Para que vocês tenham
uma idéia mais precisa, reproduzo outro excerto de produção de Deoscoredes
Maximiliano dos Santos, este extraído do seu livro “Contos de Mestre Didi”
(Editora Codecri, Rio de Janeiro, 1981):
“
(...) Havia na Bahia, em uma certa época, um casal que tinha três filhos.
Um
deles chamava-se Ossain. Desde pequeno era devotado às matas e só vivia dentro
delas; era muito querido por todos que o conheciam.
Com
a idade de dez anos já era médico de todos os moradores da cidade e de toda a
redondeza onde ele morava com sua mãezinha e seus irmãos, faltando o pai, que
ele não tinha conhecido.
A
sua mãe lhe gostava um pouco, porém simpatizava mais com os outros irmãos, que
também lhe invejavam muito e não lhe tinham muita simpatia.
Ossain
reconhecia tudo o que faziam com ele em casa, porém não ligava, pois tudo o que
faltava a ele em casa encontrava no mato, na rua, a chamado de alguma família,
finalmente em qualquer que fosse o lugar que ele estivesse.
Os
anos passaram. Sua mãe já estava bem velhinha e seus irmãos também já estavam
com a idade bem avançada; só Ossain contava com dezoito anos de idade.
Um
dia, sem ninguém esperar, Ossain pegou um apo oké (saco grande), juntou todos
os seus adôs kekerê (cabaças pequenas) com seus ixés (trabalhos), suas roupas e
todos os seus demais ingredientes; depois de tudo arrumadinho, despediu-se de
sua mãe, seus irmãos e todos, saindo pelo mundo afora (...)!
O conto retrata o
universo mágico do mundo dos orixás e de suas representações nas religiões de
origem africana. Deoscoredes esbanja palavras do idioma yoruba, mas reproduz
seu significado em português, o que permite ao leitor não afeito a essa cultura
conhecer uma nova linguagem, provavelmente muito mais antiga do que a nossa,
preservada, quase que por milagre, por cada vez mais raros afrodescendentes
conhecedores de suas ancestrais
tradições e da língua em que são expressadas, ameaçada de desaparecer como
conseqüência da dita “modernidade”.
O potiguar Luís da
Câmara Cascudo, sem dúvida o maior folclorista brasileiro de todos os tempos,
em seu livro “Literatura oral no Brasil”, faz a seguinte constatação sobre as
narrativas orais dos povos africanos (que Mestre Didi perpetua em textos): “Toda África ainda mantém seus escritores
verbais, oradores das crônicas antigas, cantores das glórias guerreiras e
sociais, antigas e modernas, proclamadores das genealogias ilustres. São os
akpalô kpatita, ologbo, griotes. Constituem castas, com regras, direitos
deveres, interditos, privilégios.

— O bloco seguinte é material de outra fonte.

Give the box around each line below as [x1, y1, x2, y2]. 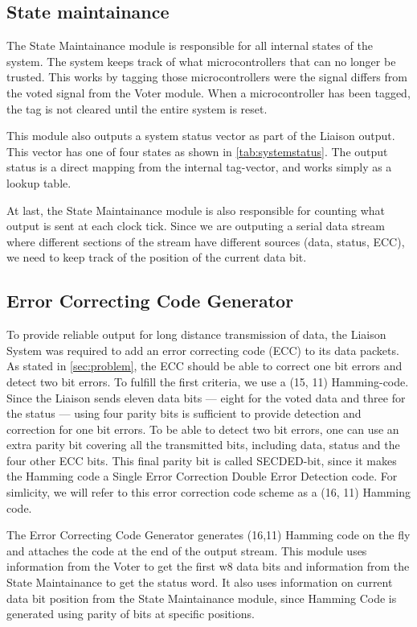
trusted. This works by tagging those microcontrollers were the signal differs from [6, 68, 407, 85]
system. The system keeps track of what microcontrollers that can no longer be [6, 52, 396, 69]
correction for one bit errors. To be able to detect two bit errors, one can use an [6, 420, 399, 437]
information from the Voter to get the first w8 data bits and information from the [6, 558, 410, 575]
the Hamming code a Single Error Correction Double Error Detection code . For [6, 468, 398, 485]
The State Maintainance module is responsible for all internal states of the [6, 37, 373, 54]
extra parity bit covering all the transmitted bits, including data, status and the [6, 436, 400, 453]
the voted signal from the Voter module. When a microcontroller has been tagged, [6, 84, 411, 101]
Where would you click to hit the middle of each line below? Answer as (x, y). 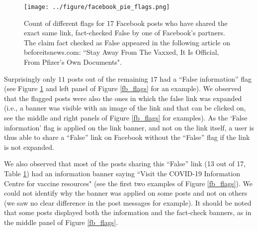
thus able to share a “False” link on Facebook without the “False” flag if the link (127, 137)
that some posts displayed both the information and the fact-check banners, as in (128, 212)
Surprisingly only (30, 78)
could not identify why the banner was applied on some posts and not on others (126, 193)
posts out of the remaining (108, 78)
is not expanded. (29, 147)
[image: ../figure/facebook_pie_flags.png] (97, 7)
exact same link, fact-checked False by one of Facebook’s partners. (125, 33)
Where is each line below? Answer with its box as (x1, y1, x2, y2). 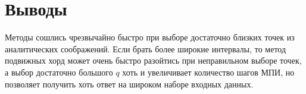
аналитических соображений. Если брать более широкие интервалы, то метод (5, 42, 286, 55)
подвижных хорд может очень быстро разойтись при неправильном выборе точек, (5, 54, 302, 67)
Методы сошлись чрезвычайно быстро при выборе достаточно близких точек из (5, 31, 295, 43)
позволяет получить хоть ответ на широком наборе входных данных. (5, 77, 254, 90)
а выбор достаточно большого (5, 65, 113, 78)
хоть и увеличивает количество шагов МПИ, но (122, 65, 295, 78)

De geração em geração, mudando de lábios,
persiste a voz evocadora, ressuscitando o que não deve morrer no esquecimento
(...)”
Encerro esta série de
considerações sobre Deoscoredes Maximiliano dos Santos reproduzindo estas
oportunas observações de Giovanna Soalheiro Pinheiro, graduada em Letras pela
Universidade Federal de Minas Gerais, em seu precioso ensaio “Mestre Didi:
entre o mito e a palavra falada”: “(...)
Mestre Didi enquadra-se com maestria no modelo de narrador acima ilustrado por
Cascudo, já que representa, ao mesmo tempo, a voz ancestral africana e as
tradições afro-brasileiras, especialmente da Bahia. Os contos, além de pintarem
o nascimento dos orixás e suas funções, falam sobre os acontecimentos humanos,
sobre a moral e os princípios éticos que governam as comunidades”. Por
isso, esse escritor é considerado, com toda a justiça, um dos mestres da
ficção, no caso do conto, e não somente da Bahia, mas de todo o Brasil.